There is a remarkably broad array of proposed sources of the ribbon (McComas et al. 2009a, 2014), ranging in location from inside the termination shock to beyond the heliosphere. As one example, Siewert et al. (2012) considered ENA signatures from the inner heliosheath associated with shock-processed downstream pickup ions. A broad, ring-like high-emission pattern was obtained. Several observations, detailed below, qualitatively agree with the models associated with one class of solutions involving the neutral solar wind, which propagates out beyond the heliopause, becomes ionized and forms a suprathermal population within the outer heliosheath and LISM. This is often referred to as the "secondary solar wind source" for the ribbon, which was one of the sources originally postulated by McComas et al. (2009a), and subsequently modeled in numerous studies (Chalov et al. 2010; Heerikhuisen et al. 2010; Möbius et al. 2013; Zirnstein et al. 2016, 2018).
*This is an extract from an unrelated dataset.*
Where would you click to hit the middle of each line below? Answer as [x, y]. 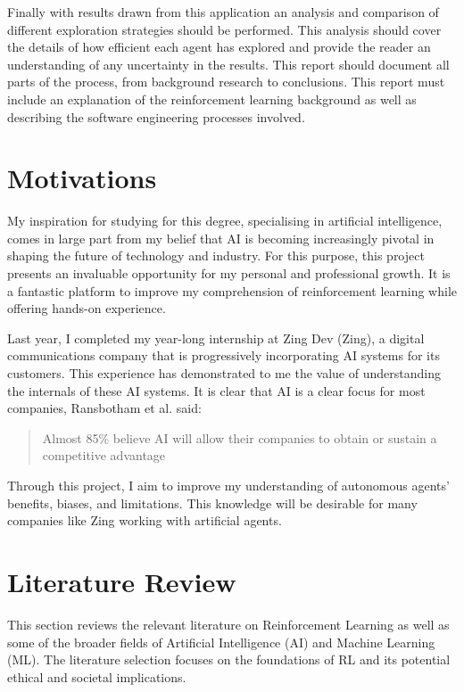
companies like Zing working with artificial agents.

Table 1 from Zirnstein et al. (2015) lists observations of the ribbon, different ribbon models, and how these signatures correspond to features associated with various ribbon models.

Originally, the secondary wind model for the ribbon was conceptualized as a ring-like distribution formed from the solar wind neutrals that move out roughly perpendicular to the LISM magnetic field. Once ionized, the ions begin to gyrate about the magnetic field, and when re-neutralized, some of these ring-beam-like particles move back toward IBEX, where they can be observed. The difficulty with this scenario is that reneutralization takes several years, and the mechanism requires the stability of a ring-like distribution over this long period of time. Simulations indicate that such distributions are unstable and should decay rapidly (Florinski et al. 2010; Liu et al. 2012; Niemiec et al. 2016; Min et al. 2017) over periods much less than the multiple-year period needed for stability. However, there is an array of studies in which it is concluded that there are circumstances in which a ring-like distribution that forms the ribbon can remain stable over years (Gamayunov et al. 2010; Summerlin et al. 2014; Florinski et al. 2016).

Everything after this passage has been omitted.